Remarks and a question-and-answer session at Kramer Junior High School

Weekly Compilation of Presidential Documents, Feb 7, 1994

I came here, more than anything else today, to say I don't want you ever to give up on yourselves. I don't intend to give up on you as long as I am President. I'm going to keep working for better education, safer streets, and a brighter future, but it's for your life. And no matter what I do, I can't live your lives for you. No matter whether we do the right or the wrong things in public life, we can't live your lives for you. You have to do that. Every day you have to decide whether you're going to be here on time with a good attitude, learning as much as you can. Every day you have to decide whether the future is what happens to you 30 minutes from now or what happens to you 10 or 20 years from now. Every day you have to decide what you believe, what you care about, and what kind of person you're going to be.
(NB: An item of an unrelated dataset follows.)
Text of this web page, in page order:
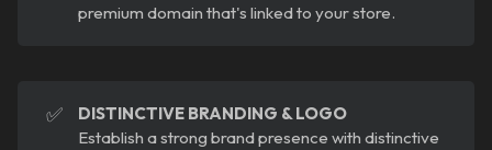
premium domain that's linked to your store.
✅
DISTINCTIVE BRANDING & LOGO
Establish a strong brand presence with distinctive

I'm doing what I can to make the future better for you. Even as we are here today, the United States Congress is debating a bill that the Secretary of Education, Secretary Riley, introduced with my administration called Goals 2000. It embodies some ideas I have been working on for years and years, ever since I was a Governor. And I think it's fair to say that I have probably spent more time in public schools like this one all over America, as well as in my own State, than any person ever elected President. I have listened to teachers, I have listened to principals, and I have listened to students, not for just a year but for more than a decade.
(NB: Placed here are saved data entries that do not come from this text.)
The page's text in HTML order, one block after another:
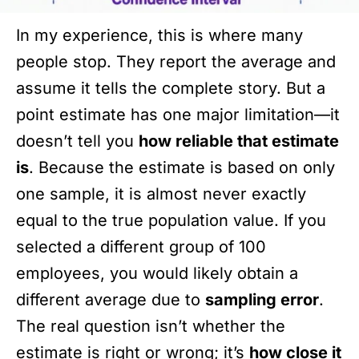
In my experience, this is where many
people stop. They report the average and
assume it tells the complete story. But a
point estimate has one major limitation—it
doesn’t tell you how reliable that estimate
is. Because the estimate is based on only
one sample, it is almost never exactly
equal to the true population value. If you
selected a different group of 100
employees, you would likely obtain a
different average due to sampling error.
The real question isn’t whether the
estimate is right or wrong; it’s how close it
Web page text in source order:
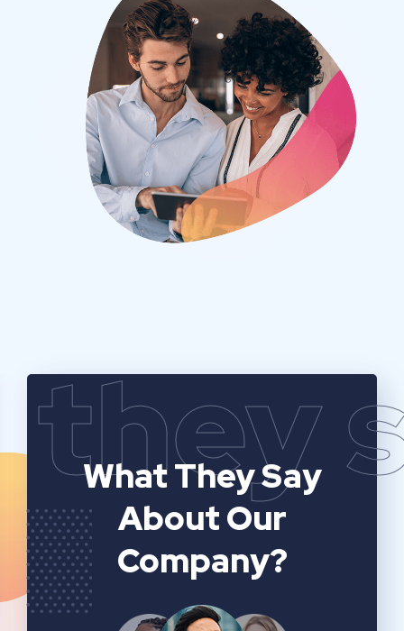
they
What They Say
About Our
Company?
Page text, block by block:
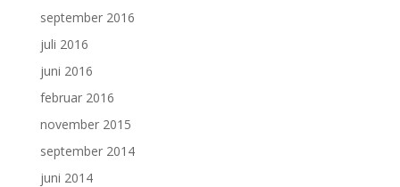
september 2016
juli 2016
juni 2016
februar 2016
november 2015
september 2014
juni 2014
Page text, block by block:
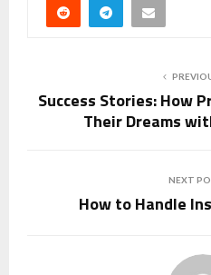
Success Stories: How
Their Dreams
NEXT
How to Handle
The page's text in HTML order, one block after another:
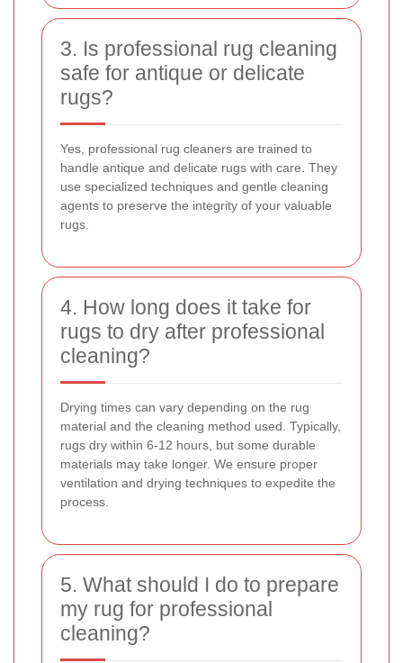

What this legislation that Congress is debating does is to try to establish what kind of education every child needs in every school. It sets out some goals that will guarantee that if we reach them, all of our young people, wherever they are, whether they come from poor families or middle class families or wealthy families, if their schools work right, they'll be prepared to compete and to win in the 21st century.

One of those goals says by the year 2000, every school in America will be free of drugs and violence and will offer a disciplined environment conducive to learning. No one should have to go to school afraid, and no school should operate in a way that makes learning impossible. But the truth is that while we have some legislation up there to make our schools safer, you have a lot to do with what goes on in this school and whether the environment is good for learning.
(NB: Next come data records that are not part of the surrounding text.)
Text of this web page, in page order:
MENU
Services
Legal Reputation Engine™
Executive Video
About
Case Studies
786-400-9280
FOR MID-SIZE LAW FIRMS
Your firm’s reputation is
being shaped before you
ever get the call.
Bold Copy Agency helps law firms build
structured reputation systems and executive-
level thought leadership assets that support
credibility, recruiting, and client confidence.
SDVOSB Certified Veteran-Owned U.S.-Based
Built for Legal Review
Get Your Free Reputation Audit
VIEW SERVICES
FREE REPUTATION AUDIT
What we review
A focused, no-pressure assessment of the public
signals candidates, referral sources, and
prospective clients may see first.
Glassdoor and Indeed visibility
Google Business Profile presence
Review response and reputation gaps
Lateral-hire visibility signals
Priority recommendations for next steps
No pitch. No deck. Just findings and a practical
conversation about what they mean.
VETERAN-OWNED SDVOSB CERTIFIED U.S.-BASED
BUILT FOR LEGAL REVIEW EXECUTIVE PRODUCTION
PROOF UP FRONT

Another goal says that by the year 2000 the high school graduation rate will increase to at least 90 percent. That's the international standard. Another says that every adult should possess the knowledge and the skills needed to get and keep a good job, a job as good as people have in other countries.

When I drive up and down streets in some neighborhoods in this country and I see grown people standing on the street without work, it breaks my heart. And I know a lot of them would like to go to work, and I know a lot of them don't get work in part because they don't have a good education. These goals, all of these goals, are critical to your future. I want to start with the last one. When I was your age, the unemployment rate in this country was 3 percent, more or less. When I graduated from high school, I knew a lot of people who dropped out of high school. I mean, that was a long time ago, lots of folks didn't finish school. But I didn't know a soul, black or white, with or without an education, who wanted a job who didn't have one. That's the literal truth when I was 17. That's the economy we had then. That was the reality then. Everybody I knew who was willing to work could find work.